BERLIN (AP) — The eurozone failed to reduce its government debt in the third quarter of last year, as meager growth offset efforts by several of the bloc's 17 nations to improve their finances by cutting spending and raising taxes, according to official data released Wednesday.
The countries' total government debt relative to their annual economic output was barely changed at 90 percent of gross domestic product in the third quarter of 2012 compared with 89.9 percent for three months earlier, the EU's statistics office Eurostat reported. It was up from 86.8 percent of GDP a year earlier.
"The cause behind the slight increase is no longer a growing debt pile, but a shrinking gross domestic product," said Ulrich Kater, an economist with Germany's DekaBank.
"It is positive news that the trend of increasing debt, which began with the financial crisis five years ago, has been stopped," he added.

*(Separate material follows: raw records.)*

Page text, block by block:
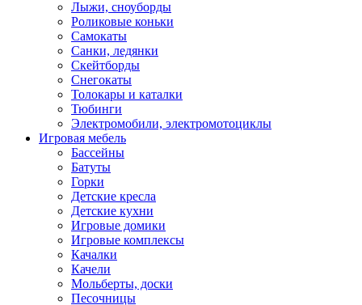
Лыжи, сноуборды
Роликовые коньки
Самокаты
Санки, ледянки
Скейтборды
Снегокаты
Толокары и каталки
Тюбинги
Электромобили, электромотоциклы
Игровая мебель
Бассейны
Батуты
Горки
Детские кресла
Детские кухни
Игровые домики
Игровые комплексы
Качалки
Качели
Мольберты, доски
Песочницы
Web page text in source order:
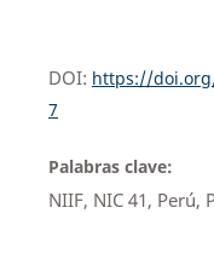
DOI: https://
7
Palabras clave:
NIIF, NIC 41, Perú,
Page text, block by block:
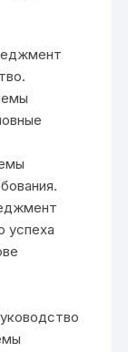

But shrinking economies make it difficult for eurozone countries to get debt levels under control despite pushing through harsh spending cuts and reforms because shrinking output makes the value of a country's debt as a proportion of the size of its economy worse.
The International Monetary Fund, meanwhile, downgraded its growth forecast for the eurozone Wednesday from 0.1 percent to a minus 0.2 percent contraction, warning that the eurozone "continues to pose a large downside risk to the global outlook."
Given the bleak economic outlook, "one has to be prepared that the debt level in the eurozone will rise further," said analyst Christoph Weil of Germany's Commerzbank.
More than three years after Europe's debt crisis started in Greece, the eurozone only registers very meager growth, with seven member countries still in recession —Spain, Italy, Greece, Cyprus, Portugal, Slovenia, and Finland — according to Eurostat.
Government debt across the entire 27-nation EU totaled 85.1 percent at the end of September, compared with 85 percent in June, according to Eurostat. The European debt levels compare to about 110 percent in the United States, 88 percent in Canada, or 240 percent in Japan, according to IMF data.